Dos entrevistados, 70% acreditam que a inteligência artificial terá impacto negativo na já abalada confiança no noticiário. Para quase um terço (31%), um grande impacto. O estudo rememora um raciocínio de Hannah Arendt, que se encaixa perfeitamente na era contemporânea apesar de formulado décadas atrás: o maior perigo pode não ser as pessoas acreditarem em mentiras, mas ninguém acreditar em mais nada nunca mais.

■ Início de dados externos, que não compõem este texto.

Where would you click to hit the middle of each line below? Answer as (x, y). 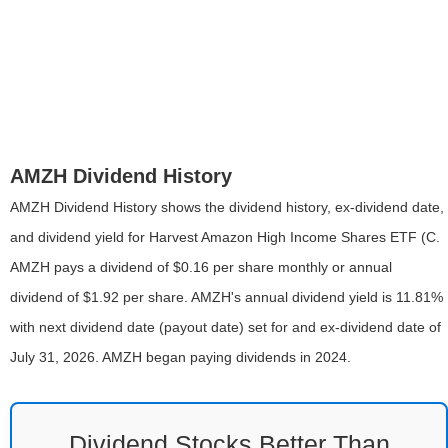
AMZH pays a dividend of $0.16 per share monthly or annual (201, 267)
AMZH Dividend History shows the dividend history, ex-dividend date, (227, 207)
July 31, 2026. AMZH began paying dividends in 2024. (180, 357)
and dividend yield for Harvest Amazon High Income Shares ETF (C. (225, 237)
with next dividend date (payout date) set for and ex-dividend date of (225, 327)
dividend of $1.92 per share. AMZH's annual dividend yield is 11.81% (226, 297)
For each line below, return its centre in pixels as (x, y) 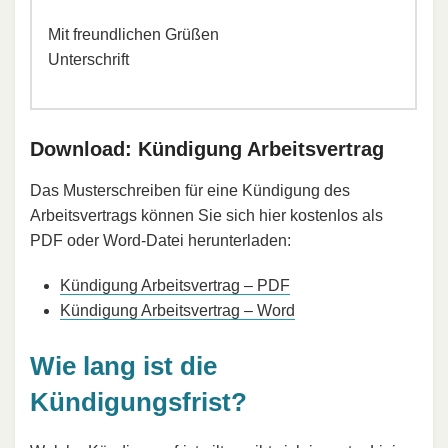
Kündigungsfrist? (138, 401)
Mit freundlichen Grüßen (133, 34)
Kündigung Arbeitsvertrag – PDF (175, 285)
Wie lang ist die (123, 365)
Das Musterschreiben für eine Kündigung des (190, 190)
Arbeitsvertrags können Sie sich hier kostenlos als (206, 215)
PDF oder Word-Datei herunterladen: (160, 240)
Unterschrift (88, 59)
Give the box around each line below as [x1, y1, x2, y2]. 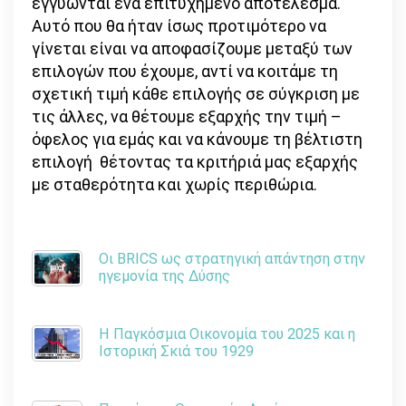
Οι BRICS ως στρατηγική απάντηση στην [99, 250, 365, 268]
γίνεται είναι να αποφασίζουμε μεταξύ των [32, 39, 353, 59]
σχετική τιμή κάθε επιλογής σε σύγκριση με [32, 84, 360, 104]
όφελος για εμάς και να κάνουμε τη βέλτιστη [32, 130, 362, 150]
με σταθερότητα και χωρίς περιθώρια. [32, 175, 317, 195]
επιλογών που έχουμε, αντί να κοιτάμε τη [32, 62, 338, 82]
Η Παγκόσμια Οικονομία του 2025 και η [99, 325, 355, 343]
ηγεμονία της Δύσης [99, 267, 230, 285]
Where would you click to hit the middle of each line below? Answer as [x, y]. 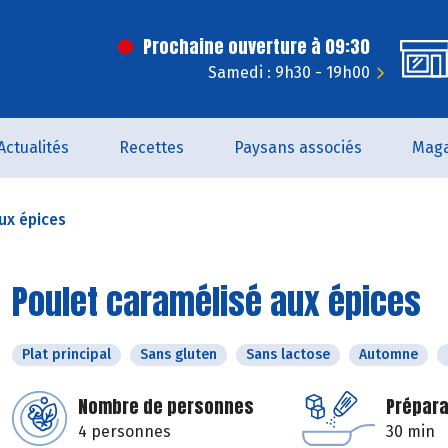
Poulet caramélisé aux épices [216, 301]
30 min [410, 431]
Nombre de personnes [166, 406]
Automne [388, 354]
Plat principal [66, 354]
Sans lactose [288, 354]
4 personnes [124, 431]
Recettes [151, 147]
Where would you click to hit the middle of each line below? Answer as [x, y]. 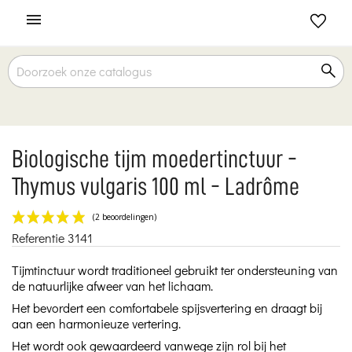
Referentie [38, 237]
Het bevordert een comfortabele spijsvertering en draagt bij [167, 307]
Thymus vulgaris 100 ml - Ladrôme [156, 186]
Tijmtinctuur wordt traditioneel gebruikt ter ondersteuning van [175, 269]
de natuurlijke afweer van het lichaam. [112, 285]
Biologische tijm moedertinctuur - [154, 159]
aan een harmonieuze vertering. [96, 323]
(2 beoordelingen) [146, 255]
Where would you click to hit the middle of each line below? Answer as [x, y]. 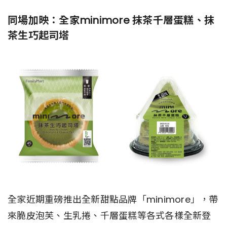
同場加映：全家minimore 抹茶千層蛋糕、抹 [111, 21]
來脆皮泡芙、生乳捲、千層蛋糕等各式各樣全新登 [109, 215]
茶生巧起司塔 [39, 36]
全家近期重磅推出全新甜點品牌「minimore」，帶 [113, 199]
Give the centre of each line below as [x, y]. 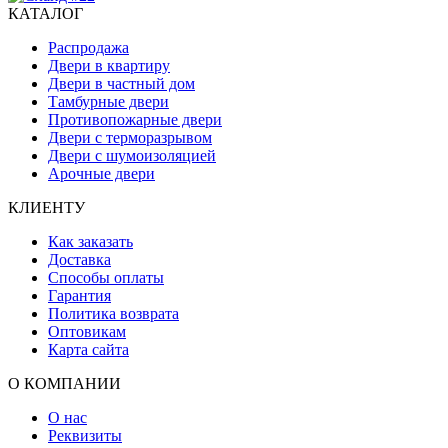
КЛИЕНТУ [46, 207]
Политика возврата [113, 313]
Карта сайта [88, 349]
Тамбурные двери [108, 101]
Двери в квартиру [109, 65]
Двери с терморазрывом [130, 137]
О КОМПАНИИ [64, 383]
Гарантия [79, 295]
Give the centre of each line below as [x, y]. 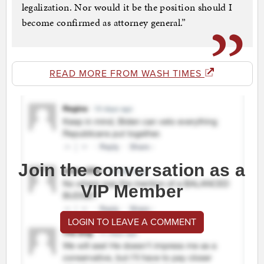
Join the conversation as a [132, 170]
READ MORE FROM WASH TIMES [127, 74]
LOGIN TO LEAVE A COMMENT [132, 222]
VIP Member [132, 192]
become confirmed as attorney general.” [104, 23]
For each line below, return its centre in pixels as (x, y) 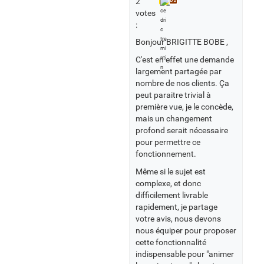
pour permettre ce (168, 142)
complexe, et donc (168, 183)
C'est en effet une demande (185, 60)
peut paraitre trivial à (173, 95)
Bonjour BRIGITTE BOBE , (182, 42)
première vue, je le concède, (184, 107)
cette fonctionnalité (171, 242)
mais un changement (174, 118)
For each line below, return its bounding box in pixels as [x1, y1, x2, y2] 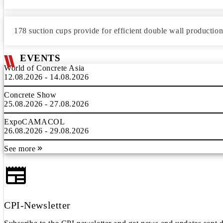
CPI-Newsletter [4, 200, 71, 211]
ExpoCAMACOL [4, 117, 65, 126]
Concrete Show [4, 91, 57, 99]
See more [4, 144, 36, 153]
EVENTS [20, 53, 61, 63]
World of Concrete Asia [4, 64, 85, 72]
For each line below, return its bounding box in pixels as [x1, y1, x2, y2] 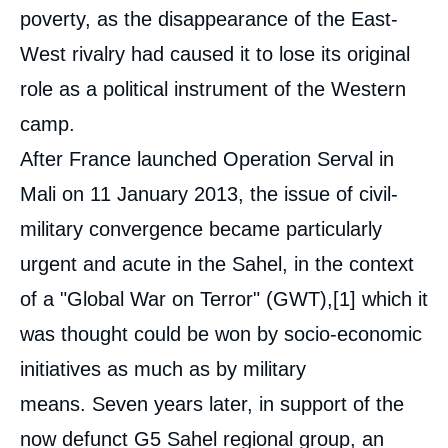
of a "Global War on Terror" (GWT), [20, 288, 333, 310]
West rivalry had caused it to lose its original [20, 43, 410, 65]
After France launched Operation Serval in [20, 148, 394, 170]
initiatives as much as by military [20, 358, 306, 380]
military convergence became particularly [20, 218, 382, 240]
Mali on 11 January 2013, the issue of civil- [20, 183, 398, 205]
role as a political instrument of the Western [20, 78, 406, 100]
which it [356, 288, 428, 310]
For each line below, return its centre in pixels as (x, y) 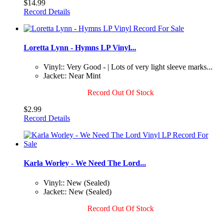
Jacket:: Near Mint (72, 76)
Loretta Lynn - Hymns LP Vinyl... (80, 47)
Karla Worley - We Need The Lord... (85, 163)
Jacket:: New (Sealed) (77, 191)
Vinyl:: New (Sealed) (76, 183)
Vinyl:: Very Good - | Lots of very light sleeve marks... (128, 67)
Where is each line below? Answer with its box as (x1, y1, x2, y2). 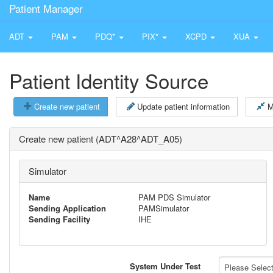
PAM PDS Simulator (138, 191, 210, 203)
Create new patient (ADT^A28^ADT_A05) (19, 132, 182, 145)
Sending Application (29, 202, 106, 214)
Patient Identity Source (9, 66, 208, 94)
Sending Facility (29, 213, 90, 225)
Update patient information (137, 101, 230, 112)
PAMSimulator (138, 202, 189, 214)
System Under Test (130, 260, 200, 272)
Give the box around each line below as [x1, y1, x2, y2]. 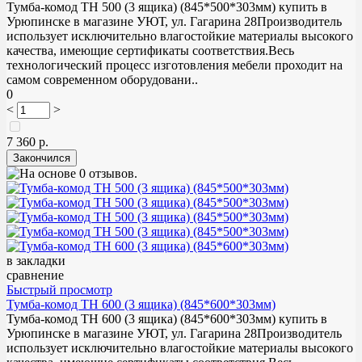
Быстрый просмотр [6, 282, 112, 297]
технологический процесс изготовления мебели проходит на [6, 57, 343, 72]
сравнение [6, 267, 64, 282]
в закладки [6, 253, 65, 267]
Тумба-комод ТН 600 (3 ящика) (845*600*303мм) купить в [6, 311, 327, 326]
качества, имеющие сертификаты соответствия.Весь [6, 43, 294, 57]
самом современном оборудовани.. [6, 72, 198, 86]
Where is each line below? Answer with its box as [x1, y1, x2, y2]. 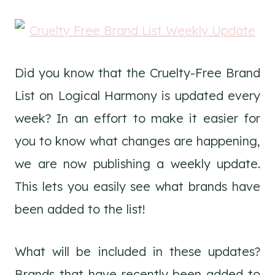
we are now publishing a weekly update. [15, 156, 260, 171]
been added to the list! [15, 201, 145, 217]
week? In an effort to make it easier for [15, 110, 260, 126]
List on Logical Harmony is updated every [15, 88, 260, 103]
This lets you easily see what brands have [15, 179, 260, 194]
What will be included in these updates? [15, 244, 260, 259]
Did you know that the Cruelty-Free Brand [15, 65, 260, 80]
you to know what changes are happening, [15, 133, 260, 149]
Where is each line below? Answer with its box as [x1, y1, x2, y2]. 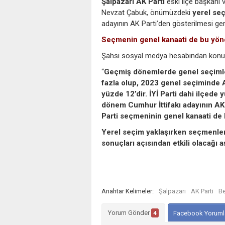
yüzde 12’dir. [101, 89, 149, 98]
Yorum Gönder [108, 208, 151, 216]
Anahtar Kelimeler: [101, 187, 154, 195]
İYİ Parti [149, 89, 177, 98]
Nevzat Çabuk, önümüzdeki [101, 8, 192, 17]
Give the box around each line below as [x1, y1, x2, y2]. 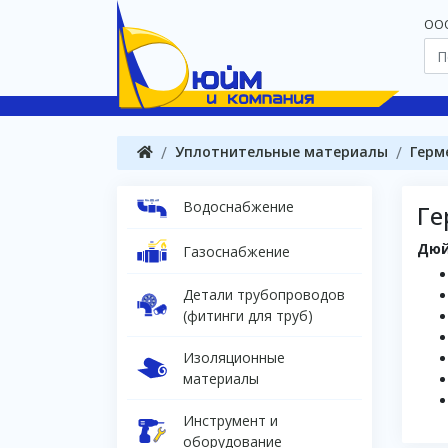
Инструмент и [183, 411, 278, 431]
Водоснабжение [183, 197, 294, 217]
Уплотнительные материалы [175, 142, 388, 161]
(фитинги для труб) [183, 306, 313, 326]
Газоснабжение [183, 241, 290, 261]
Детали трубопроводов [183, 285, 345, 305]
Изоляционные [183, 348, 285, 368]
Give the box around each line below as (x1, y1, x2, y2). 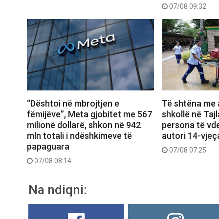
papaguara (27, 141, 69, 152)
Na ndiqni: (28, 182, 87, 197)
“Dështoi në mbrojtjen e (27, 98, 119, 109)
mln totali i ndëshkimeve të (27, 131, 132, 141)
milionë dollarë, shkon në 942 (27, 120, 141, 131)
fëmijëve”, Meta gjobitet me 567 (27, 109, 152, 120)

Sobram variáveis na equação, boa parte fora do raio de influência da imprensa. A começar pelo público consumidor de notícia e pela assimilação das novas tecnologias, despejadas em velocidade assustadora. Há quem veja, por exemplo, um novo impulso de consumo de informação por meio dos assistentes virtuais, que ficarão, não apenas na casca, algo inteligentes. Ou o grande potencial de prejuízo dos jornais, cujo conteúdo será desprezado por buscadores que geram as próprias respostas (apenas vaticínio há coisa de um ano, quase o cotidiano no momento atual). Existe a questão da regulação das redes sociais e da própria IA em diversos países. E também os aspectos domésticos, como o do Brasil, que assiste a uma ofensiva jurídica e policial contra parlamentares e influenciadores bolsonaristas, disputa longe de uma conclusão rápida ou fácil.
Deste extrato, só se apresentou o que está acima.